I just breezed through this quick so forgive me if this has already been stated. Radius arm setups require a lot of load to flex. You are basically binding the front suspension as soon as the front axle begins to articulate. The arm design turns the front axle into a torsion tube. You will not have enough force in the static situation you are in to properly flex the suspension to its full potential. Plus, I think you are getting the cart in front of the horse by not completing the installation and testing it. This will allow you to see if there is really a problem and then be able to accurately share that issue with Rustys tech support so they can better help you. Plus the worst thing you can do is start changing things before you are completely done with the install. You are going to "fix" a preceived problem and most likely screw something else up down the line.

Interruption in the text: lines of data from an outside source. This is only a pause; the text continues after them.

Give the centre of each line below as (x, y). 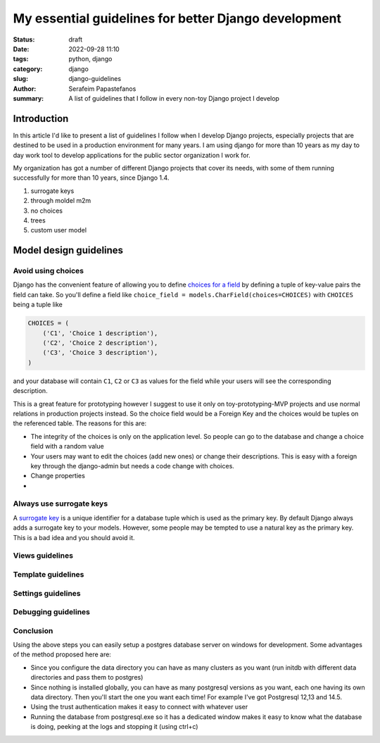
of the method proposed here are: (62, 654)
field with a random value (68, 447)
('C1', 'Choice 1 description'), (100, 333)
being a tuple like (38, 305)
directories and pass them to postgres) (87, 678)
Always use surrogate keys (61, 504)
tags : (21, 59)
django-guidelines (95, 79)
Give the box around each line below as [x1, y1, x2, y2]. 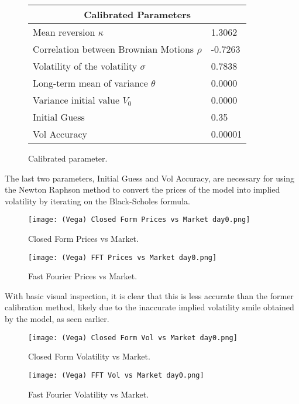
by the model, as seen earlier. [5, 313, 109, 325]
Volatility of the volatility [33, 59, 138, 73]
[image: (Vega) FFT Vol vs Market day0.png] [28, 371, 204, 379]
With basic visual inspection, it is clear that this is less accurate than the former [5, 289, 294, 302]
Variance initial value [33, 93, 120, 107]
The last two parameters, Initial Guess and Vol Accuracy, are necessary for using [5, 172, 295, 184]
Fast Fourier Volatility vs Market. [28, 388, 149, 400]
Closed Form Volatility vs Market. [28, 350, 150, 362]
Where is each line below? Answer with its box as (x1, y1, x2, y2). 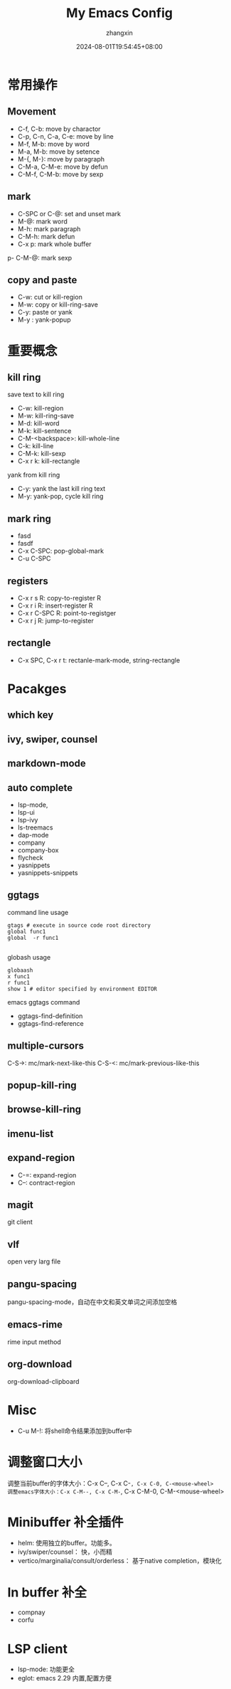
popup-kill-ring (7, 1079, 77, 1091)
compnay (17, 1608, 45, 1616)
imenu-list (7, 1128, 54, 1140)
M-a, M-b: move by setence (17, 147, 100, 156)
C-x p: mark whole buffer (17, 240, 92, 248)
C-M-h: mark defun (17, 232, 75, 240)
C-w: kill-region (17, 404, 64, 413)
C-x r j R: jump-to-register (17, 617, 94, 625)
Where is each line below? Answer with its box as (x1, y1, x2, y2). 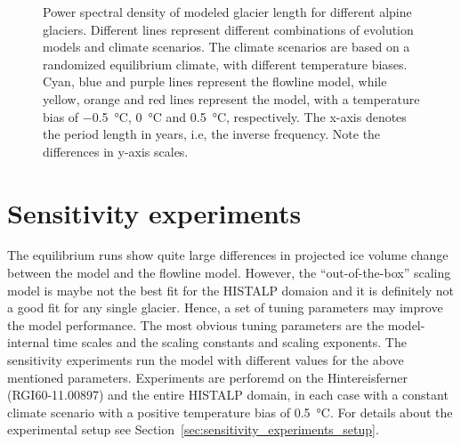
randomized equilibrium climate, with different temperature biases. (43, 54, 408, 73)
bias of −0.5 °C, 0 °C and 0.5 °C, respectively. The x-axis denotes (43, 107, 407, 125)
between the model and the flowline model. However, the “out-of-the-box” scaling (7, 263, 451, 282)
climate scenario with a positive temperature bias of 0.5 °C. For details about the (7, 402, 453, 421)
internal (7, 333, 50, 352)
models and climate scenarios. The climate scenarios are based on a (43, 37, 410, 56)
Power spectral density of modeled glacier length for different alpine (43, 3, 412, 20)
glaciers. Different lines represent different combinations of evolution (43, 20, 414, 38)
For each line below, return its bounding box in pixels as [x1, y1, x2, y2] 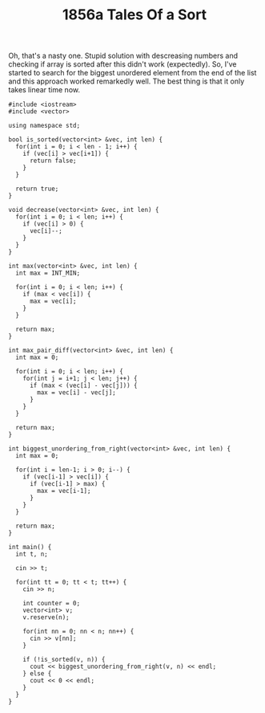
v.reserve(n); [22, 613, 70, 621]
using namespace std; [8, 122, 81, 130]
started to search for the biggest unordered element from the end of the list [8, 68, 257, 78]
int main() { [8, 544, 52, 552]
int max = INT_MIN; [15, 269, 81, 278]
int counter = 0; [22, 600, 81, 608]
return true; [15, 185, 59, 194]
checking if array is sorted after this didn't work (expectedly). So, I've [8, 59, 238, 69]
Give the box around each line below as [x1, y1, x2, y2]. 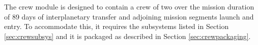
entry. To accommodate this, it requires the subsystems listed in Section [4, 21, 229, 31]
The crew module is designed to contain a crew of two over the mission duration [4, 1, 254, 11]
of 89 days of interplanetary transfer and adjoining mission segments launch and [4, 11, 254, 21]
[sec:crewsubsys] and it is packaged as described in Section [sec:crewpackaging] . [4, 30, 251, 41]
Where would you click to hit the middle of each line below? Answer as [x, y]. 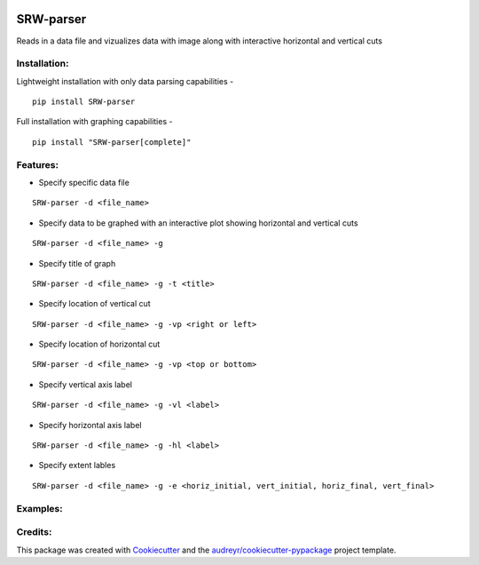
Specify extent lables [77, 466]
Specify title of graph [77, 263]
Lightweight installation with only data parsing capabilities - [125, 81]
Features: [38, 164]
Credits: [34, 532]
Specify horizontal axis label [90, 425]
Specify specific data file [84, 182]
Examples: [39, 508]
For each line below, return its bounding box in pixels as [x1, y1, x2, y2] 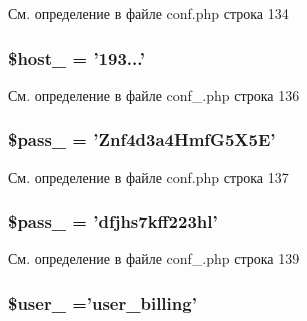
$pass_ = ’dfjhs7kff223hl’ [8, 209, 218, 234]
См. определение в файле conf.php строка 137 [8, 166, 289, 187]
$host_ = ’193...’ [8, 45, 146, 70]
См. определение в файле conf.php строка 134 [8, 3, 289, 23]
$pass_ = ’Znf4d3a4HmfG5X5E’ [8, 127, 276, 152]
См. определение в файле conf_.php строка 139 [8, 248, 300, 269]
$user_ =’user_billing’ [8, 290, 197, 315]
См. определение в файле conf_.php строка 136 [8, 84, 300, 105]

My only other little bit of advice is that the track bar should be the last thing you install. This needs to be adjusted and installed with the suspension complete and the full weight of the vehicle on the suspension (setting at ride height). That will be the point when you adjust the length to match the mount to mount distance when the axle is center under the vehicle. If you have the track bar installed and axle center with the suspension at full extension it is going to bind like crazy when you try to compress it.

The best solution is to just buy one of our 4 link long arm kits and be happy you switched Sorry, just had to throw that in there since I was giving out free advice.
Correct on all counts.
I tried to explain the radius design but not sure it's getting through.
I'm done until it is run for real.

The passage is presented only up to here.